Volume 2017 |Article ID 6834692 |

Quraish Ghadiali, Sarwar Zahid, Rosa Dolz-Marco, Anna Tan, Michael Engelbert, "An Assessment of Vitreous Degeneration in Eyes with Vitreomacular Traction and Macular Holes", Journal of Ophthalmology, vol. 2017, Article ID 6834692, 6 pages, 2017.

An Assessment of Vitreous Degeneration in Eyes with Vitreomacular Traction and Macular Holes

Academic Editor: Luke Nicholson
Received20 Sep 2016
Accepted13 Dec 2016
Published04 Jan 2017


Purpose. To compare the stages of vitreous degeneration in patients with vitreomacular traction (VMT) and macular holes (MH). Methods. A retrospective study was performed analyzing stages of vitreous degeneration of eyes with VMT or MH using swept-source optical coherence tomography (SS-OCT) and spectral-domain optical coherence tomography (SD-OCT). An analogous review was performed on a control group of eyes with contralateral posterior vitreous detachments. Thirty-four eyes with VMT/MH and 39 control eyes were reviewed. Results. Twenty-seven VMT/MH eyes and 31 control eyes were included. Eyes with VMT/MH demonstrated significantly earlier stages of vitreous degeneration when compared to the control group () despite significantly greater age (). Conclusions. Vitreoretinal interface disease is more often associated with a formed vitreous and an intact premacular bursa. This is contrary to previous assumptions implicating degeneration of vitreous as a precipitating factor of interface disease when in conjunction with abnormal vitreomacular separation.

1. Introduction

Multimodal imaging has promoted a better understanding of vitreoretinal interface disease. Visualization of the structural alterations of the retina and the vitreoretinal interface has changed both the diagnosis and management of vitreomacular traction (VMT) and macular holes (MH). However, our understanding of the role of the vitreous body itself in this spectrum of disease has been neglected. As a result, it is typically accepted that progression of vitreous degeneration may be responsible for disease in an eye with a pathologically adherent cortical vitreous [1]. However, this theory has not been substantiated by in vivo imaging modalities.
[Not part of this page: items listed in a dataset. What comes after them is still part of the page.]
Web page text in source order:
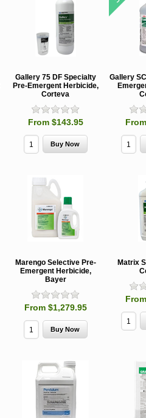
Gallery 75 DF Specialty
Pre-Emergent Herbicide,
Corteva
From $143.95
Gallery
Marengo Selective Pre-
Emergent Herbicide,
Bayer
From $1,279.95
Matrix
MCH 500mg
and 1000mg
(High Output)
Douglas-fir and
Spruce Beetle
Repellent
From $2.96
Verbenone
5.88gm and
7.84gm XR
Pouch, Synergy
Shield Beetle
Semiochemicals
From $8.00
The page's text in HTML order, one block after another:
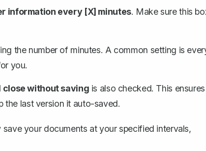
information every [X] minutes. Make sure this
the number of minutes. A common setting is
you.
close without saving is also checked. This ensures
the last version it auto-saved.
your documents at your specified intervals,
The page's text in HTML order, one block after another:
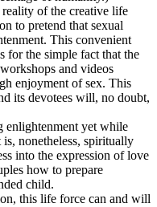
of the creative life
to pretend that sexual
This convenient
for the simple fact that the
and videos
enjoyment of sex. This
its devotees will, no doubt,
enlightenment yet while
nonetheless, spiritually
into the expression of love
how to prepare
child.
this life force can and will
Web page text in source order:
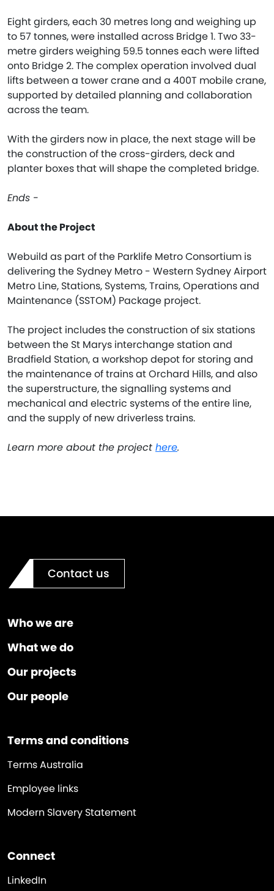
Eight girders, each 30 metres long and weighing up
to 57 tonnes, were installed across Bridge 1. Two 33-
metre girders weighing 59.5 tonnes each were lifted
onto Bridge 2. The complex operation involved dual
lifts between a tower crane and a 400T mobile crane,
supported by detailed planning and collaboration
across the team.
With the girders now in place, the next stage will be
the construction of the cross-girders, deck and
planter boxes that will shape the completed bridge.
Ends -
About the Project
Webuild as part of the Parklife Metro Consortium is
delivering the Sydney Metro - Western Sydney Airport
Metro Line, Stations, Systems, Trains, Operations and
Maintenance (SSTOM) Package project.
The project includes the construction of six stations
between the St Marys interchange station and
Bradfield Station, a workshop depot for storing and
the maintenance of trains at Orchard Hills, and also
the superstructure, the signalling systems and
mechanical and electric systems of the entire line,
and the supply of new driverless trains.
Learn more about the project here.
Contact us
Who we are
What we do
Our projects
Our people
Terms and conditions
Terms Australia
Employee links
Modern Slavery Statement
Connect
LinkedIn
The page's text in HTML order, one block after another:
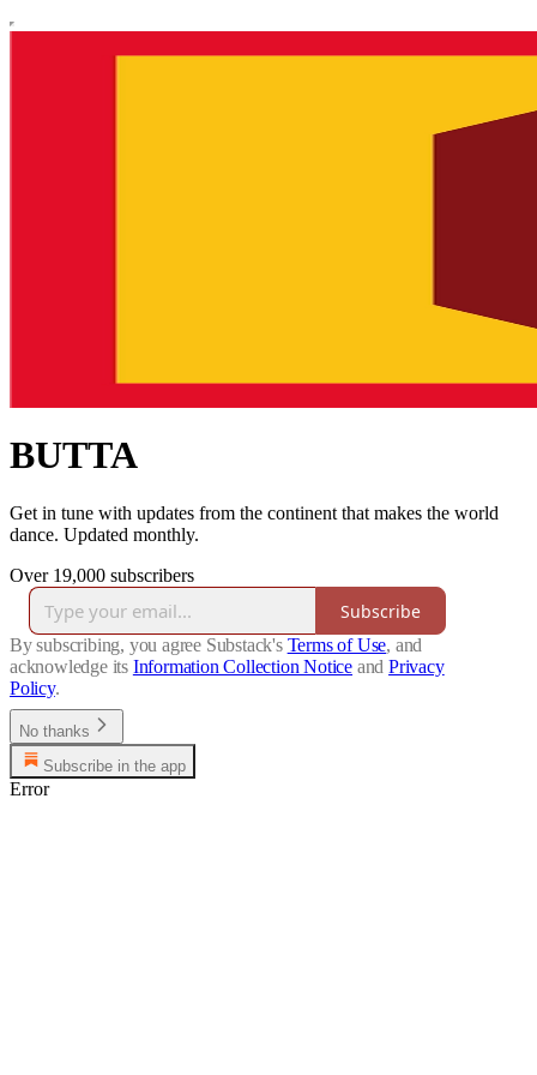
BUTTA
Get in tune with updates from the continent that makes the world
dance. Updated monthly.
Over 19,000 subscribers
Subscribe
By subscribing, you agree Substack's Terms of Use, and
acknowledge its Information Collection Notice and Privacy
Policy.
No thanks
Subscribe in the app
Error

The idea that vitreous degeneration may not, in fact, be positively correlated with vitreoretinal interface disease originated from the authors’ anecdotal observations during VMT and MH repair by pars plana vitrectomy. During manipulation of the posterior vitreous, it was noted that it generally appeared to be elastic, formed, and gel-like rather than exhibiting the mobility and displacement one would expect in degenerated vitreous that may be encountered during detachment repair in patients of similar age. This was further observed on optical coherence tomography imaging leading to further investigation.

The purpose of this study was to analyze the vitreous body and its grade of degeneration in eyes with VMT and MH.

2. Materials and Methods

This retrospective observational case series was conducted at Vitreous Retina Macula Consultants of New York. The study complied with the Health Insurance Portability and Accountability Act and adhered to the tenets of the Declaration of Helsinki. The Western Institutional Review Board ruled that approval was not required for this retrospective study.

2.1. Subjects

A retrospective chart review was performed on patients who presented with VMT or MH as a manifestation of an anomalous PVD to a single physician (ME) between February 2013 and November 2015 (VMT/MH group). The diagnosis of VMT or MH was based on fundus examination and either SS-OCT or SD-OCT imaging.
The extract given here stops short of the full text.